Stored entries.
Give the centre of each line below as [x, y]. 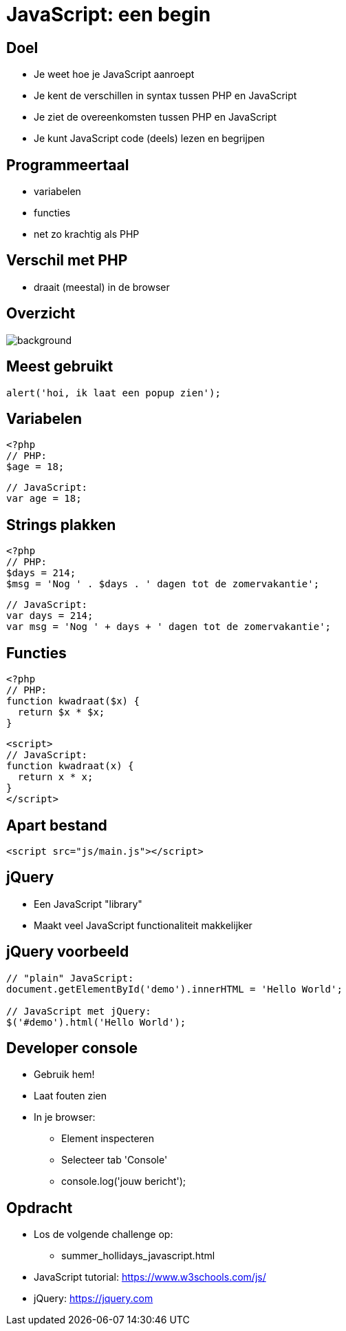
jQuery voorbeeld [68, 952]
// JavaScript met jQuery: [79, 1011]
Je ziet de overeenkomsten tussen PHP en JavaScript [155, 117]
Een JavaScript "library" [88, 904]
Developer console [72, 1048]
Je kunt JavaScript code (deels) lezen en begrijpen [149, 139]
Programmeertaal [68, 165]
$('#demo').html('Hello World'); [96, 1022]
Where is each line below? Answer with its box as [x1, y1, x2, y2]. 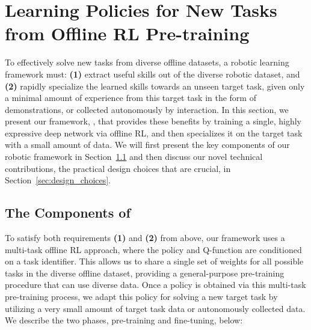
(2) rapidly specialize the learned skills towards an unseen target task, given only [5, 79, 305, 92]
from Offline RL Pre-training [5, 21, 250, 46]
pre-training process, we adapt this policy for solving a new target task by [5, 290, 278, 303]
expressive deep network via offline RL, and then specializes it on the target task [5, 126, 303, 139]
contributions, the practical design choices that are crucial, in [5, 162, 231, 174]
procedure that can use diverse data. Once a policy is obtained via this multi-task [5, 278, 306, 291]
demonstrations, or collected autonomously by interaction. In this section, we [5, 103, 289, 115]
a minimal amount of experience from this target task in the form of [5, 91, 256, 104]
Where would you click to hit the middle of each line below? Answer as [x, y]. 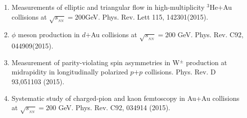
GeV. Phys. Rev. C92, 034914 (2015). [114, 107]
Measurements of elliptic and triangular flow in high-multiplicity [108, 7]
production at [207, 62]
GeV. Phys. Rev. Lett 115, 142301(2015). [147, 16]
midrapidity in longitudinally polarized [70, 72]
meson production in [49, 35]
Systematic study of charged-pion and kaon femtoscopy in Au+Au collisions [125, 98]
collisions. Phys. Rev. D [180, 72]

Exercise. Set down exactly the line that holds "meson production in [49, 35]" and all lines after it to the end of the data.

Answer space.
meson production in [49, 35]
Systematic study of charged-pion and kaon femtoscopy in Au+Au collisions [125, 98]
collisions. Phys. Rev. D [180, 72]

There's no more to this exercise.